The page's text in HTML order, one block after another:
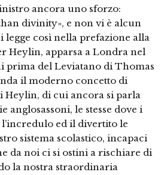
ancora uno sforzo:
divinity», e non vi è alcun
legge così nella prefazione alla
Heylin, apparsa a Londra nel
prima del Leviatano di Thomas
il moderno concetto di
Heylin, di cui ancora si parla
anglosassoni, le stesse dove i
ed il divertito le
sistema scolastico, incapaci
da noi ci si ostini a rischiare di
la nostra straordinaria
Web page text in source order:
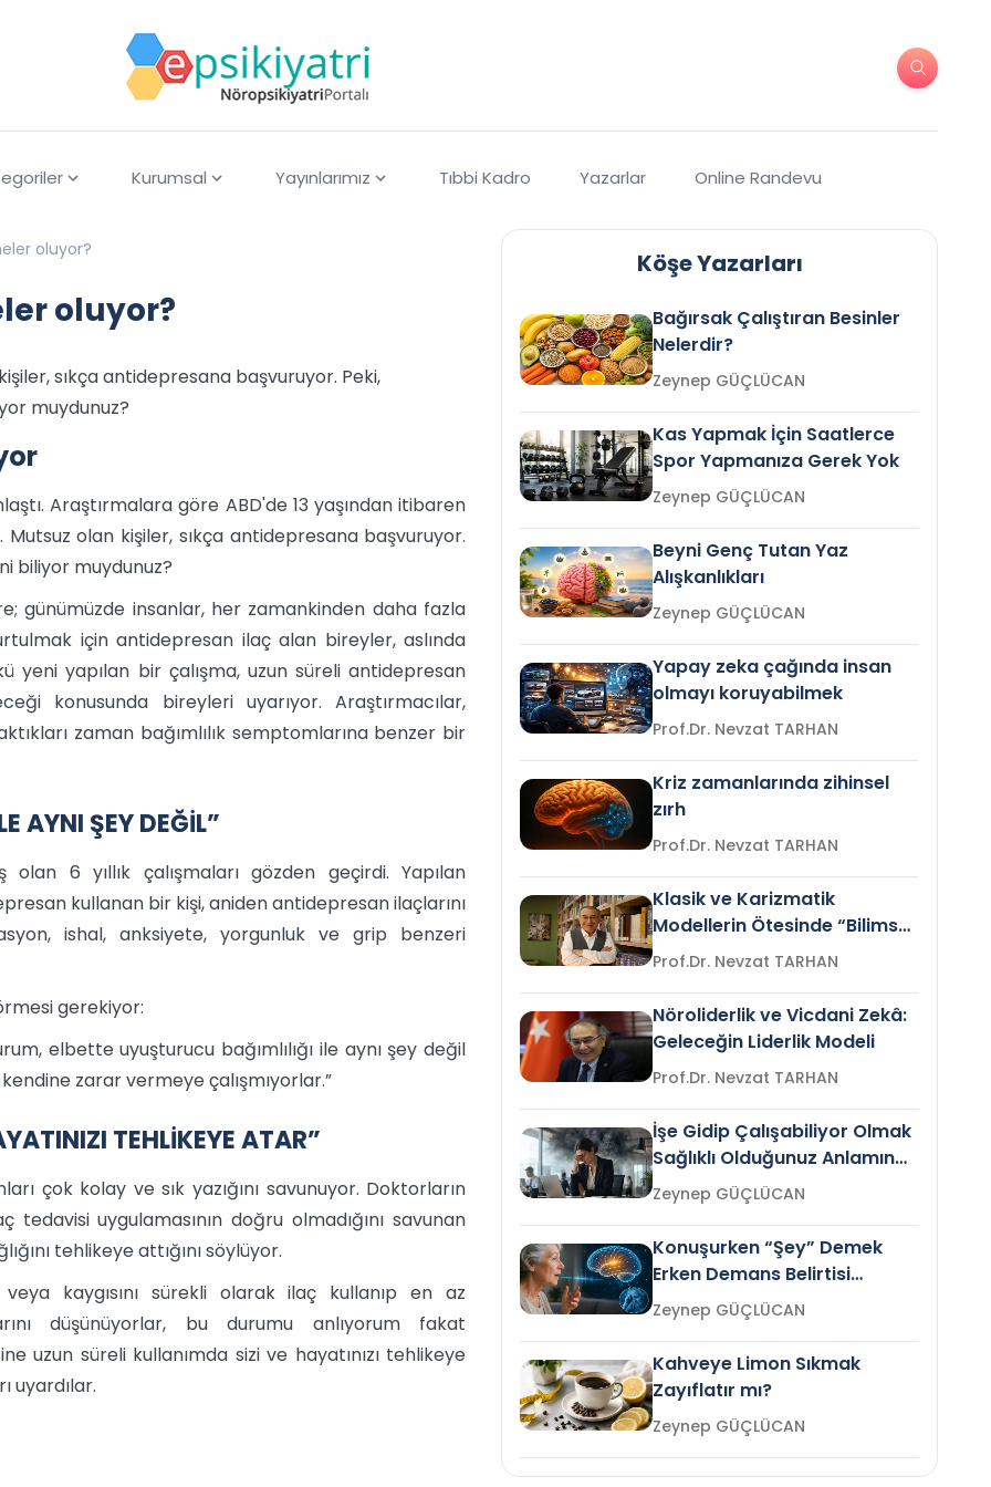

::::::::::

* [ABOUT THIS TASK]: Could you reproduce every record above exactly, leaving out any pictures?

* [RESULT FOR THIS TASK]:
The page's text in HTML order, one block after another:
ancora uno sforzo:
divinity», e non vi è alcun
legge così nella prefazione alla
Heylin, apparsa a Londra nel
prima del Leviatano di Thomas
il moderno concetto di
Heylin, di cui ancora si parla
anglosassoni, le stesse dove i
ed il divertito le
sistema scolastico, incapaci
da noi ci si ostini a rischiare di
la nostra straordinaria
Web page text in source order:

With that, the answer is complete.